Wednesday 21 July 2010

D-MER

I have been getting so excited lately about all the things I can look forward to about our expanding family. I've finally started to really relax and enjoy my pregnancy, think about the future and start collecting together everything I'll need when he or she arrives.

Then, out of the blue, yesterday I was struck by one fear. I had been excited by the thought of breastfeeding again - if that's what the baby wants to do. My eldest never took to breastfeeding - or being a baby in any way. She wanted to grow up, have her own room, be a big girl and certainly not spend half the day attached to my breast. My youngest on the other hand took to it right away and still occasionally nurses when she is upset or unwell.

I loved breastfeeding her, but there was one part of it that I put out of my mind until yesterday. When she was a couple of weeks old - I'm not sure how many exactly - I started to get terrible feelings every time she latched onto my breast. I couldn't explain it, or even describe it. It was something like awful, terrible shame mixed with a feeling of dread like something terrible was going to happen. As time went by the feeling worsened and became a terrible sense of despair. I didn't know what was happening or why I was feeling this way.

I was afraid to talk about it in case people accused me of having some kind of psychological issue with breastfeeding. I was scared that they would think I was going crazy or that I had post-partum depression. I knew none of those things were true. The feelings would only last for around a minute and then disappear, and only happened when she first latched on or swapped breasts.

After this had been going on for a few weeks I felt so upset that I just ended up Googling 'Bad feelings while breastfeeding'. I was surprised when I discovered quickly that I was not alone.

D-MER (Dysphoric Milk Ejection Reflex) is a condition which is thought to be linked to dropping Dopamine levels at let down. There is very little medical knowledge or research into it right now but it is real. Its severity differs between women and even between each time they have breastfed. Some women barely notice it while others are chronically affected.

The first website I discovered was D-MER.org, which was an absolute godsend to me in the months I suffered from this. As soon as I read the first page, describing what D-MER is and is not, I burst into tears. It was the first time that I had a reason for the way I was feeling and a validation that it was not a psychological issue or any kind of PPD. I read and read everything that I could that night, trying to take it in.

I found it extremely hard to talk about. I was afraid still of what others would say. I had been on JM a while but was still too nervous to ask if anyone else had suffered from it for a long time. I couldn't even find the words to explain it to my DH, who I can usually talk to about anything. Eventually I sat down and wrote him an email, explaining what I was going through and with a link to some of the information I had read. It was easier than trying to explain it verbally when I knew I would probably cry or not be able to explain it properly.
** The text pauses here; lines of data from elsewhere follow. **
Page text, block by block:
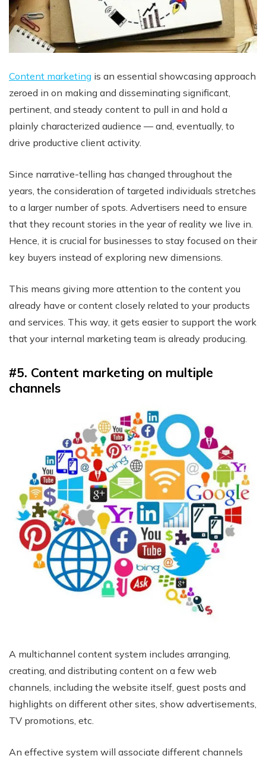
Content marketing is an essential showcasing approach
zeroed in on making and disseminating significant,
pertinent, and steady content to pull in and hold a
plainly characterized audience — and, eventually, to
drive productive client activity.
Since narrative-telling has changed throughout the
years, the consideration of targeted individuals stretches
to a larger number of spots. Advertisers need to ensure
that they recount stories in the year of reality we live in.
Hence, it is crucial for businesses to stay focused on their
key buyers instead of exploring new dimensions.
This means giving more attention to the content you
already have or content closely related to your products
and services. This way, it gets easier to support the work
that your internal marketing team is already producing.
#5. Content marketing on multiple
channels
A multichannel content system includes arranging,
creating, and distributing content on a few web
channels, including the website itself, guest posts and
highlights on different other sites, show advertisements,
TV promotions, etc.
An effective system will associate different channels
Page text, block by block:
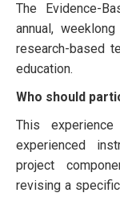
The Evidence-
annual,
research-based
education.
Who should
This
experienced
project
revising a
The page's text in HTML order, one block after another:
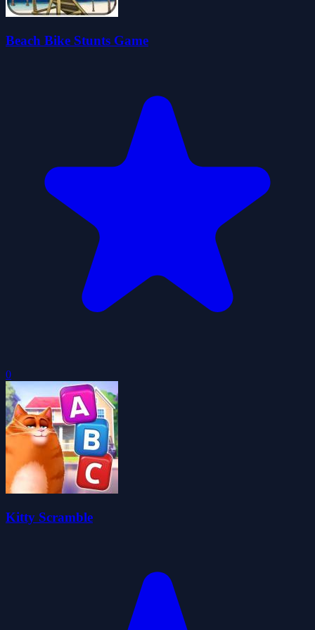
Beach Bike Stunts Game
0
Kitty Scramble
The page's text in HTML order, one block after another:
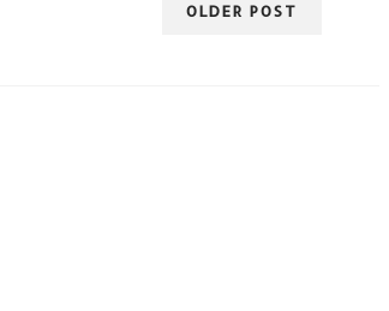
OLDER POST
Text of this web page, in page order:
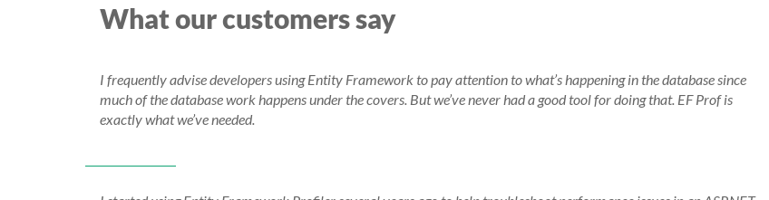
What our customers say
I frequently advise developers using Entity Framework to pay attention to what’s happening in the database since
much of the database work happens under the covers. But we’ve never had a good tool for doing that. EF Prof is
exactly what we’ve needed.
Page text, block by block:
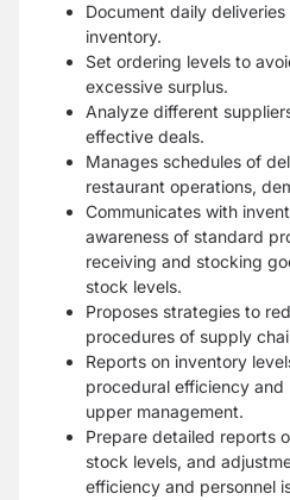
Document daily
inventory.
Set ordering levels to
excessive surplus.
Analyze different
effective deals.
Manages schedules of
restaurant operations,
Communicates with
awareness of standard
receiving and stocking
stock levels.
Proposes strategies to
procedures of supply
Reports on inventory
procedural efficiency and
upper management.
Prepare detailed reports
stock levels, and
efficiency and personnel
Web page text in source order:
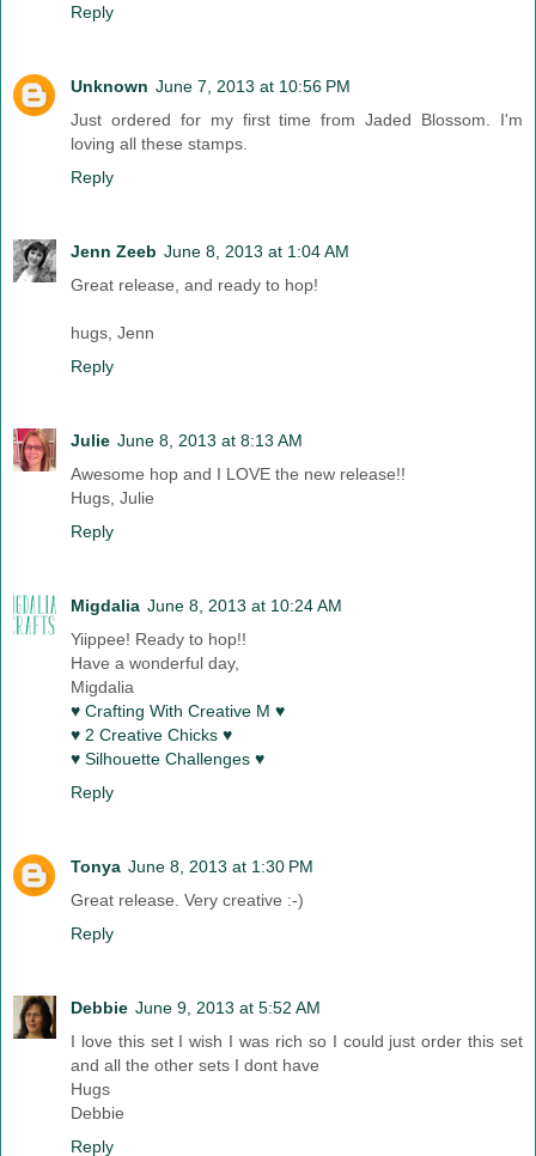
Reply
Unknown June 7, 2013 at 10:56 PM
Just ordered for my first time from Jaded Blossom. I'm
loving all these stamps.
Reply
Jenn Zeeb June 8, 2013 at 1:04 AM
Great release, and ready to hop!
hugs, Jenn
Reply
Julie June 8, 2013 at 8:13 AM
Awesome hop and I LOVE the new release!!
Hugs, Julie
Reply
Migdalia June 8, 2013 at 10:24 AM
Yiippee! Ready to hop!!
Have a wonderful day,
Migdalia
♥ Crafting With Creative M ♥
♥ 2 Creative Chicks ♥
♥ Silhouette Challenges ♥
Reply
Tonya June 8, 2013 at 1:30 PM
Great release. Very creative :-)
Reply
Debbie June 9, 2013 at 5:52 AM
I love this set I wish I was rich so I could just order this set
and all the other sets I dont have
Hugs
Debbie
Reply
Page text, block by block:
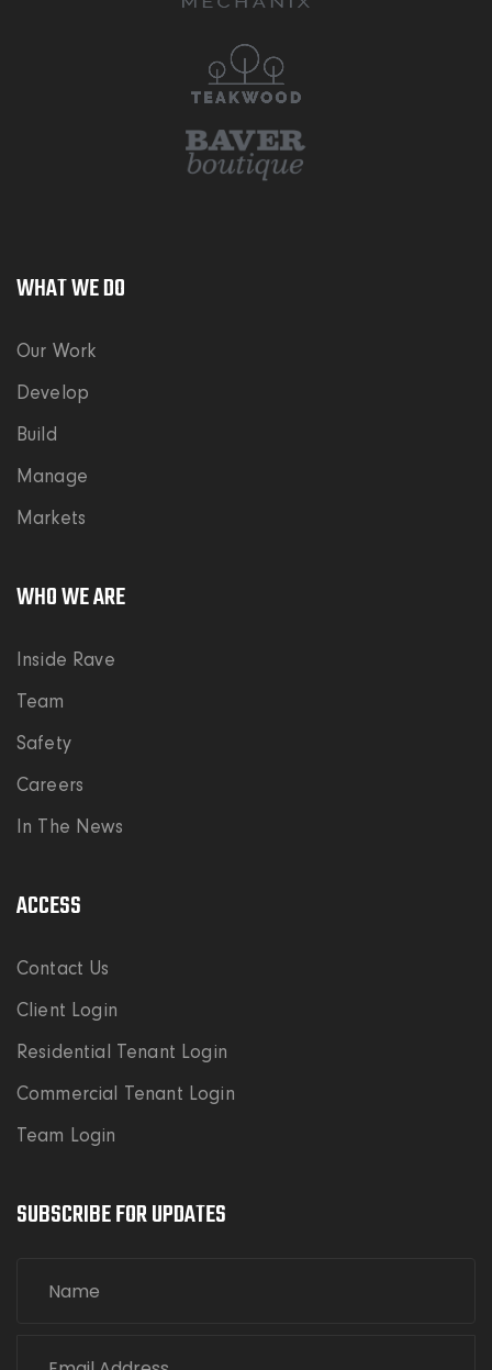
WHAT WE DO
Our Work
Develop
Build
Manage
Markets
WHO WE ARE
Inside Rave
Team
Safety
Careers
In The News
ACCESS
Contact Us
Client Login
Residential Tenant Login
Commercial Tenant Login
Team Login
SUBSCRIBE FOR UPDATES
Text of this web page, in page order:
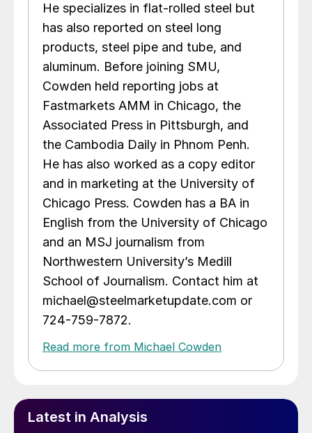
He specializes in flat-rolled steel but
has also reported on steel long
products, steel pipe and tube, and
aluminum. Before joining SMU,
Cowden held reporting jobs at
Fastmarkets AMM in Chicago, the
Associated Press in Pittsburgh, and
the Cambodia Daily in Phnom Penh.
He has also worked as a copy editor
and in marketing at the University of
Chicago Press. Cowden has a BA in
English from the University of Chicago
and an MSJ journalism from
Northwestern University’s Medill
School of Journalism. Contact him at
michael@steelmarketupdate.com or
724-759-7872.
Read more from Michael Cowden
Latest in Analysis
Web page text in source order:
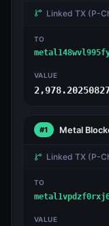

When he read the email he hugged me tightly and told me I could tell him any time the bad feeling was there, and he would do anything he could to help. I felt relieved that I'd finally told someone, but I also knew it was something I had to pretty much get through on my own.

I carried on. Natasha loved breastfeeding. When she was around 7 months old I noticed the bad feelings didn't strike as often or as hard. Soon after that they disappeared completely.

I am so glad I didn't let it stop me from breastfeeding because I have loved nursing my youngest, and I hope that I will be able to breastfeed again this time around. But I can't help worrying that those awful feelings will return and the D-MER will come back.

At least this time I am aware that it can happen. There is extremely little information about it and I am not even sure it is widely recognised by the medical profession. Certainly no midwife or LC I have ever met has mentioned this.

If I had been aware that this can happen then I would have been prepared and I wouldn't have been so scared when it did. I hope that one day more is known about this and no one will have to suffer in silence.